Saved data entries:
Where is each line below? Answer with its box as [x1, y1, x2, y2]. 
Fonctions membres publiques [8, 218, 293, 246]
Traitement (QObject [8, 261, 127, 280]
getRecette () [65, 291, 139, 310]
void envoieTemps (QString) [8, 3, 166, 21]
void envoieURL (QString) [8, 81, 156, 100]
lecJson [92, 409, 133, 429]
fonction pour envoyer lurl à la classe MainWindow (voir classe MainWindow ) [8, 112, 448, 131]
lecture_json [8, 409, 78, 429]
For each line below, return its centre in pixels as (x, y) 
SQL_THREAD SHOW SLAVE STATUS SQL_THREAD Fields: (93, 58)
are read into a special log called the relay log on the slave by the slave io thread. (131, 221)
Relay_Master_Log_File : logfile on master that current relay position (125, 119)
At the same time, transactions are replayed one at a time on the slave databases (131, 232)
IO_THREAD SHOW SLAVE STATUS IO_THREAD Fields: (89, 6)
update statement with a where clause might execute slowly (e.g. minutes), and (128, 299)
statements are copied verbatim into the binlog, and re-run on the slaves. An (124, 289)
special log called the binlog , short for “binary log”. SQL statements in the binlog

• **Directions for this task**: Copy out the entries. Leave every line exactly as it is.

• **Your response**:
Where is each line below? Answer with its box as [x1, y1, x2, y2]. 
Fonctions membres publiques [8, 218, 293, 246]
Traitement (QObject [8, 261, 127, 280]
getRecette () [65, 291, 139, 310]
void envoieTemps (QString) [8, 3, 166, 21]
void envoieURL (QString) [8, 81, 156, 100]
lecJson [92, 409, 133, 429]
fonction pour envoyer lurl à la classe MainWindow (voir classe MainWindow ) [8, 112, 448, 131]
lecture_json [8, 409, 78, 429]
For each line below, return its centre in pixels as (x, y) 
SQL_THREAD SHOW SLAVE STATUS SQL_THREAD Fields: (93, 58)
are read into a special log called the relay log on the slave by the slave io thread. (131, 221)
Relay_Master_Log_File : logfile on master that current relay position (125, 119)
At the same time, transactions are replayed one at a time on the slave databases (131, 232)
IO_THREAD SHOW SLAVE STATUS IO_THREAD Fields: (89, 6)
update statement with a where clause might execute slowly (e.g. minutes), and (128, 299)
statements are copied verbatim into the binlog, and re-run on the slaves. An (124, 289)
special log called the binlog , short for “binary log”. SQL statements in the binlog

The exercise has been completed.